Brief: Keep to one stretch of the data below, the lines from the one with "going through tests, particularly" up to and including the one with "high-traffic areas in", and return that stretch exactly.

Input data:
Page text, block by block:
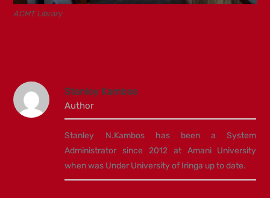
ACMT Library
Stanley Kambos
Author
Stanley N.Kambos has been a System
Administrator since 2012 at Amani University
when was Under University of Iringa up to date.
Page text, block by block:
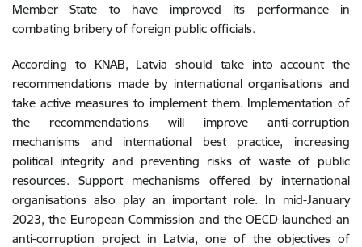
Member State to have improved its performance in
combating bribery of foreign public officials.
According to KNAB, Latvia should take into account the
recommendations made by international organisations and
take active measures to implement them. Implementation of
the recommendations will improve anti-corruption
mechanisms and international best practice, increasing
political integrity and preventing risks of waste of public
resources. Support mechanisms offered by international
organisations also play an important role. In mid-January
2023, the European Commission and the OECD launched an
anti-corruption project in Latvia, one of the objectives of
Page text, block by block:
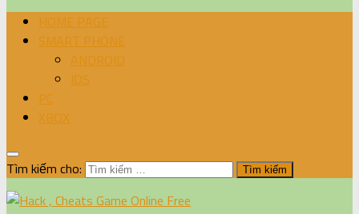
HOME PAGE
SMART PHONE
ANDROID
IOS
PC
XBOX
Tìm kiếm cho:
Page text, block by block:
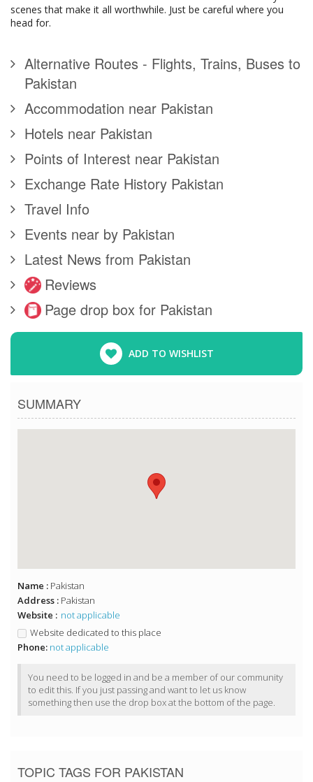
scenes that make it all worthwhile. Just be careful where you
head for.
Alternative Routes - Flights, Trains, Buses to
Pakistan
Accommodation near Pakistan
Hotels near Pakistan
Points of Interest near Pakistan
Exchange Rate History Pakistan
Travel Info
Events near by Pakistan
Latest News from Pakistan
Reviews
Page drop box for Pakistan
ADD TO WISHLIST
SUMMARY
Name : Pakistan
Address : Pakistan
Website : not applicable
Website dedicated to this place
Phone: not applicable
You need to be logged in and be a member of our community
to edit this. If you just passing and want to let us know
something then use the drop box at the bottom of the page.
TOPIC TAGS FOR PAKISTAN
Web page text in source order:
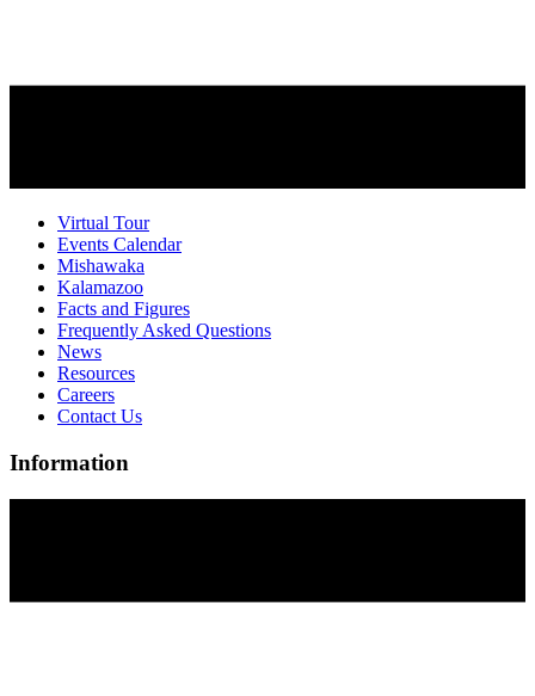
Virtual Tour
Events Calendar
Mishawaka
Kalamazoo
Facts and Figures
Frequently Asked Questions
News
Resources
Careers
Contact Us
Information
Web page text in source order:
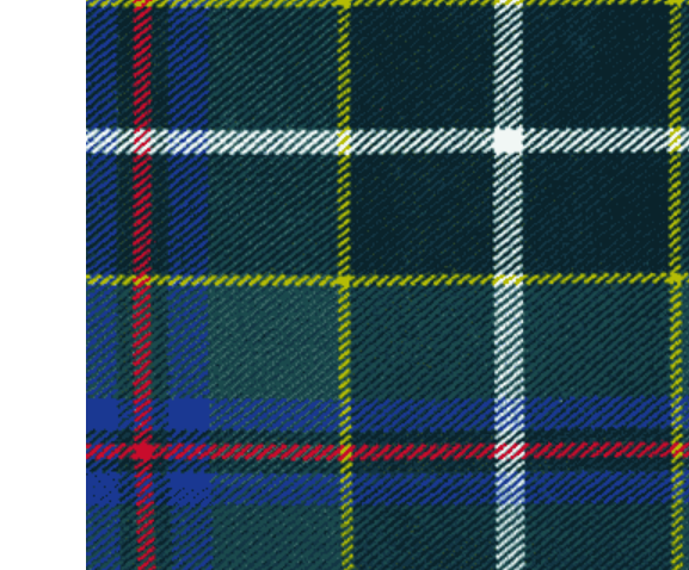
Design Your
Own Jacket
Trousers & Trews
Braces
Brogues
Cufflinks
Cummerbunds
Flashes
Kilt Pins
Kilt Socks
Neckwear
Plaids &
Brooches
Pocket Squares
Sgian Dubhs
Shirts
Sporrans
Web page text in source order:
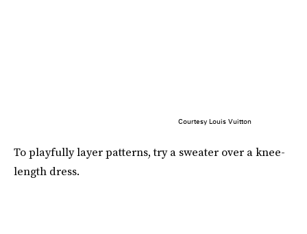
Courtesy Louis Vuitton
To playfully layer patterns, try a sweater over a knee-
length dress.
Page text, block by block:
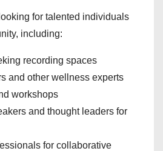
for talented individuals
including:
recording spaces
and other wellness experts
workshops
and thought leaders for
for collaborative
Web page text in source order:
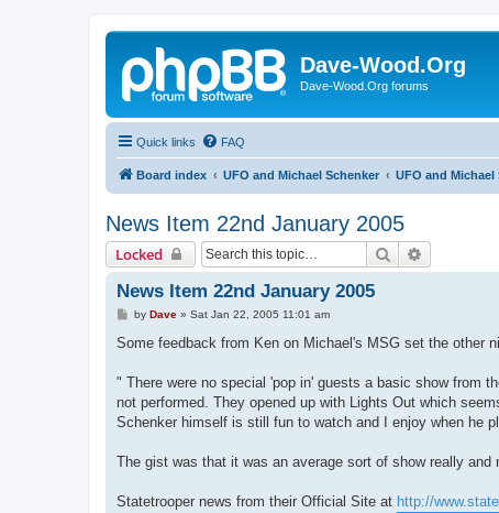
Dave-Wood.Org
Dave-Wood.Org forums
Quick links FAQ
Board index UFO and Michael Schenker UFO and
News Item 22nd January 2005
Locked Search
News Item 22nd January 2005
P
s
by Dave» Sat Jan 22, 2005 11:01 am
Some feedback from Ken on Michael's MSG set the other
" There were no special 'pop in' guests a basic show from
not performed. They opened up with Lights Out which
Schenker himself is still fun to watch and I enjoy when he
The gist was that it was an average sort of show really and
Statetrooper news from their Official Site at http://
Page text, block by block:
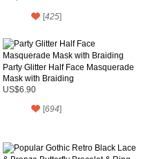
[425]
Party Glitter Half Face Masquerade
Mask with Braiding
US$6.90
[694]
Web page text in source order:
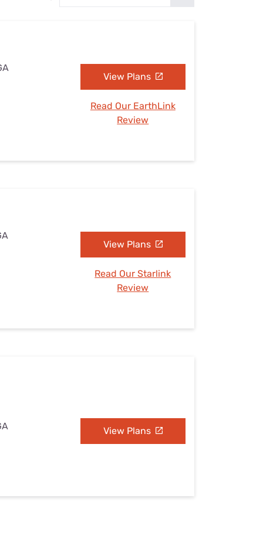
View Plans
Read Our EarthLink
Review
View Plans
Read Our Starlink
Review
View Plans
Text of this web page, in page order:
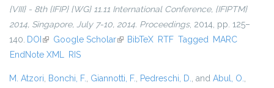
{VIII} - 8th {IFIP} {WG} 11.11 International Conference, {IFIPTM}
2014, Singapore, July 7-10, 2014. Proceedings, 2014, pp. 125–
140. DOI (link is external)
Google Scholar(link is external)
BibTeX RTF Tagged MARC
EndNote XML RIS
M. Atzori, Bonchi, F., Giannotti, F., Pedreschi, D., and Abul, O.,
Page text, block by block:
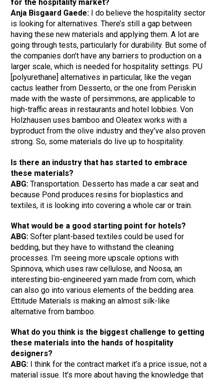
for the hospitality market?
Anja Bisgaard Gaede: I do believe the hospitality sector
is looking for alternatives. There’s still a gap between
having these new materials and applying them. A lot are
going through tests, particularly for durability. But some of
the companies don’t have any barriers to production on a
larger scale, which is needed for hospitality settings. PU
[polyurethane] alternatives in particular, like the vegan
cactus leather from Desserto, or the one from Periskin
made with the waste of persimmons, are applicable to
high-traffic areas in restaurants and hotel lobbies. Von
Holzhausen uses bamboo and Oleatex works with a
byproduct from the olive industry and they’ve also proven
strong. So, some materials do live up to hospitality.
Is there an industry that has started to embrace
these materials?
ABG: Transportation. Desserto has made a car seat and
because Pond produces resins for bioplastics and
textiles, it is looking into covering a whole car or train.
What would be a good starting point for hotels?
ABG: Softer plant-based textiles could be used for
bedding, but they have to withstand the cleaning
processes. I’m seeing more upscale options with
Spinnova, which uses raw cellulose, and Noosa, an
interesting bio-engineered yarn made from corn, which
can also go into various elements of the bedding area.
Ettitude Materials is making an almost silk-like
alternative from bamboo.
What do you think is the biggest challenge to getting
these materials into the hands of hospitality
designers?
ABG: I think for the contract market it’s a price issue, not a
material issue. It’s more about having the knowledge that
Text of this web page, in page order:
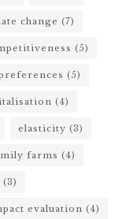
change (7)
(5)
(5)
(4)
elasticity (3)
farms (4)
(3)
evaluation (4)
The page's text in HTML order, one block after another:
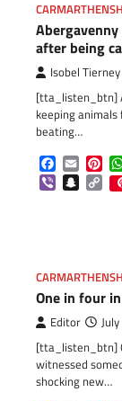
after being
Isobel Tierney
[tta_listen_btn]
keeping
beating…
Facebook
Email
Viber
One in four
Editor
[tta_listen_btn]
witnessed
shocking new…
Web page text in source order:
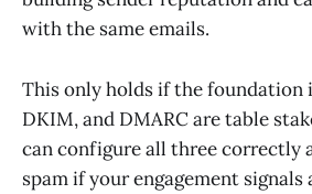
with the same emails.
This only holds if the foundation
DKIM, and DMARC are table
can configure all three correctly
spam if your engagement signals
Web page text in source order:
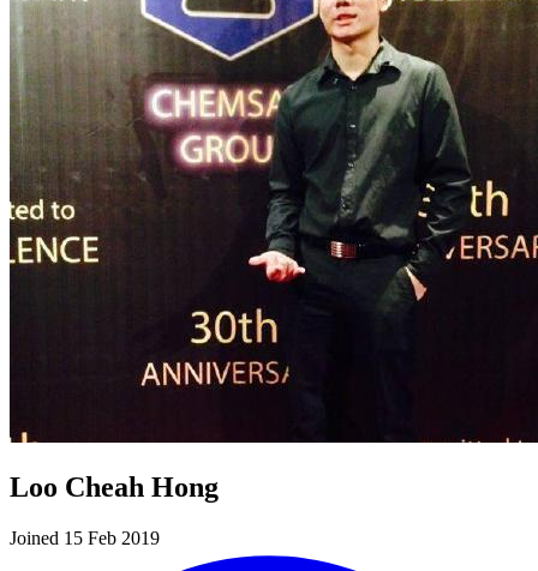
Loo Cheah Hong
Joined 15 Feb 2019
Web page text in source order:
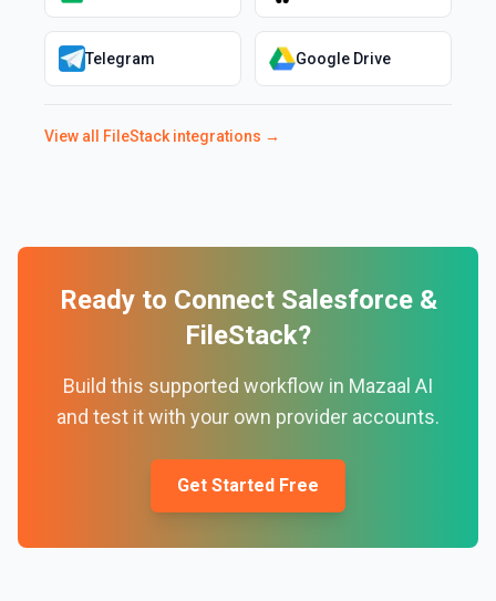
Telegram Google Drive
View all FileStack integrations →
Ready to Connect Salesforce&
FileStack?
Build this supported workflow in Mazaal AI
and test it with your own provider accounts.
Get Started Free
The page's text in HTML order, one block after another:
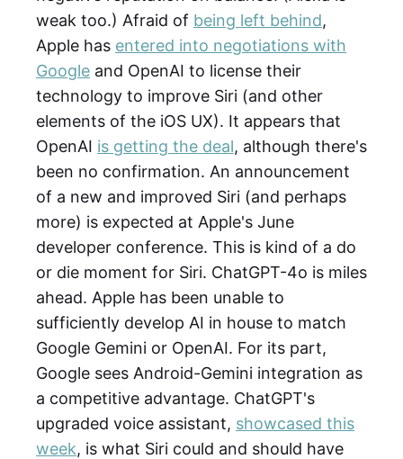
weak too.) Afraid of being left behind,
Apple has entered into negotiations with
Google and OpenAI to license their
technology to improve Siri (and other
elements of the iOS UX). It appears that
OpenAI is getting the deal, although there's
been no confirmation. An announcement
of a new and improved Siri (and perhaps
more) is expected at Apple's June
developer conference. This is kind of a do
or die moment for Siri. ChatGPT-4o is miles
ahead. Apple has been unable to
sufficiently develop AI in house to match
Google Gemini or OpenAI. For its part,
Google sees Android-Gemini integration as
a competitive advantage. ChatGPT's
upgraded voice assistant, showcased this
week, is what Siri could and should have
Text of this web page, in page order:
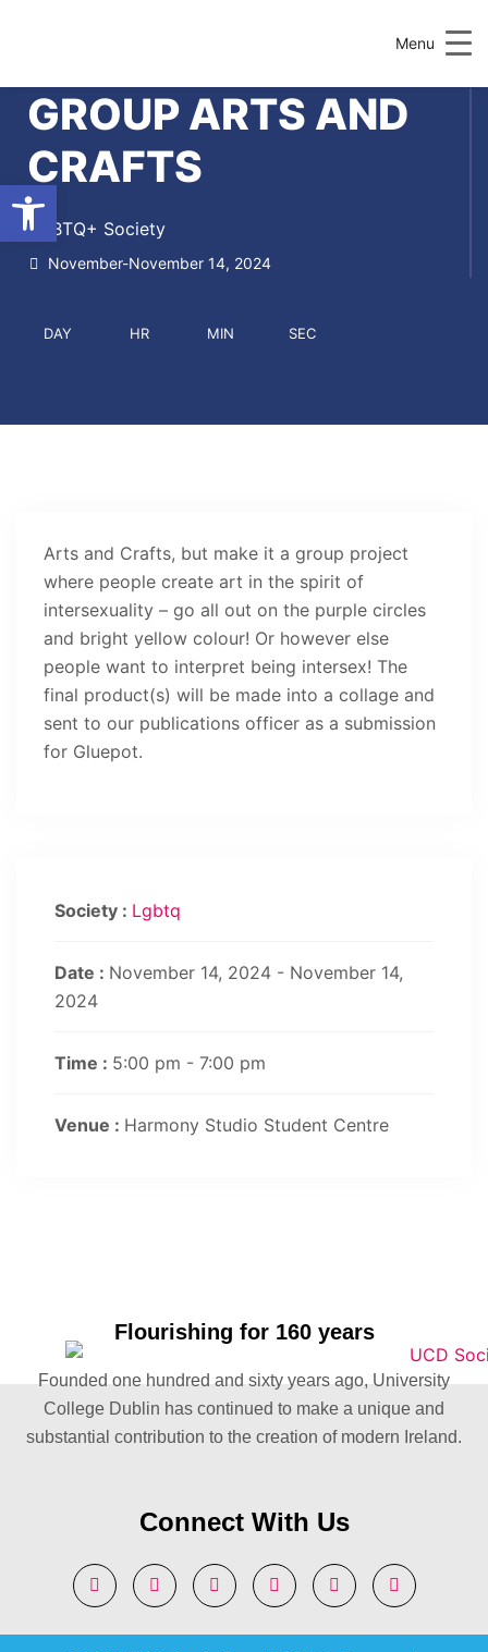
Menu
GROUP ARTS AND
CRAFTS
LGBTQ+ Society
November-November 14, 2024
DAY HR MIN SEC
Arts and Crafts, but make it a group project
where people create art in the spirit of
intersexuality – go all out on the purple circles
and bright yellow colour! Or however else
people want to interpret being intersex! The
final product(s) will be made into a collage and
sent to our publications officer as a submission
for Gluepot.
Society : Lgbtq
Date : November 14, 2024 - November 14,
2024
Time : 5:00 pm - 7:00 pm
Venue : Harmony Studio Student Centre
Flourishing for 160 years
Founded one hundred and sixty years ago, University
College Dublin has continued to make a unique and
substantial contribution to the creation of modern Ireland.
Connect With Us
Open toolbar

Output of the exercise:
going through tests, particularly for durability. But some of
the companies don’t have any barriers to production on a
larger scale, which is needed for hospitality settings. PU
[polyurethane] alternatives in particular, like the vegan
cactus leather from Desserto, or the one from Periskin
made with the waste of persimmons, are applicable to
high-traffic areas in restaurants and hotel lobbies. Von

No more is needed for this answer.